Gauran Iris Ivy M, Park Junyong, Lim Johan, Park DoHwan, Zylstra John, Peterson Thomas, Kann Maricel, Spouge John L
Department of Mathematics and Statistics, University of Maryland, Baltimore County, Baltimore, Maryland 21250, U.S.A.
School of Statistics, University of the Philippines Diliman, Quezon City, 1101, Philippines.
Biometrics. 2018 Jun;74(2):458-471. doi: 10.1111/biom.12779. Epub 2017 Sep 22.
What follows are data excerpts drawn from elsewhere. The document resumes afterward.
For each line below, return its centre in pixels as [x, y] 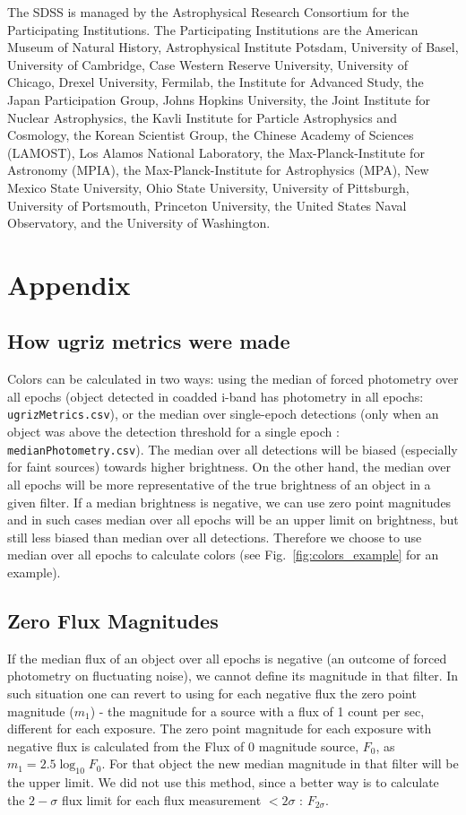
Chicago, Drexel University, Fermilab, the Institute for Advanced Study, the [216, 82]
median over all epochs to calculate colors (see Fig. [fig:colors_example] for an [223, 555]
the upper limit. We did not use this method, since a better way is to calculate [223, 782]
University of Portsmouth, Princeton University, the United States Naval [207, 205]
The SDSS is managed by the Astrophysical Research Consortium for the [208, 12]
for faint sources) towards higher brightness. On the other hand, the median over [229, 467]
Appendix [69, 284]
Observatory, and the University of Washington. [139, 223]

In recent mutation studies, analyses based on protein domain positions are gaining popularity over gene-centric approaches since the latter have limitations in considering the functional context that the position of the mutation provides. This presents a large-scale simultaneous inference problem, with hundreds of hypothesis tests to consider at the same time. This article aims to select significant mutation counts while controlling a given level of Type I error via False Discovery Rate (FDR) procedures. One main assumption is that the mutation counts follow a zero-inflated model in order to account for the true zeros in the count model and the excess zeros. The class of models considered is the Zero-inflated Generalized Poisson (ZIGP) distribution. Furthermore, we assumed that there exists a cut-off value such that smaller counts than this value are generated from the null distribution. We present several data-dependent methods to determine the cut-off value. We also consider a two-stage procedure based on screening process so that the number of mutations exceeding a certain value should be considered as significant mutations. Simulated and protein domain data sets are used to illustrate this procedure in estimation of the empirical null using a mixture of discrete distributions. Overall, while maintaining control of the FDR, the proposed two-stage testing procedure has superior empirical power.
在最近的突变研究中,基于蛋白质结构域位置的分析比以基因为中心的方法更受欢迎,因为后者在考虑突变位置所提供的功能背景方面存在局限性。这带来了一个大规模的同时推断问题,需要同时考虑数百个假设检验。本文旨在通过错误发现率(FDR)程序在控制给定水平的I型错误的同时选择显著的突变计数。一个主要假设是突变计数遵循零膨胀模型,以便解释计数模型中的真实零值和过多的零值。所考虑的模型类别是零膨胀广义泊松(ZIGP)分布。此外,我们假设存在一个截止值,使得小于该值的计数是由零分布产生的。我们提出了几种依赖数据的方法来确定截止值。我们还考虑了一种基于筛选过程的两阶段程序,以便将超过某个值的突变数量视为显著突变。使用离散分布的混合,通过模拟和蛋白质结构域数据集来说明该程序在估计经验零值方面的应用。总体而言,在保持对FDR的控制的同时,所提出的两阶段测试程序具有优越的经验功效。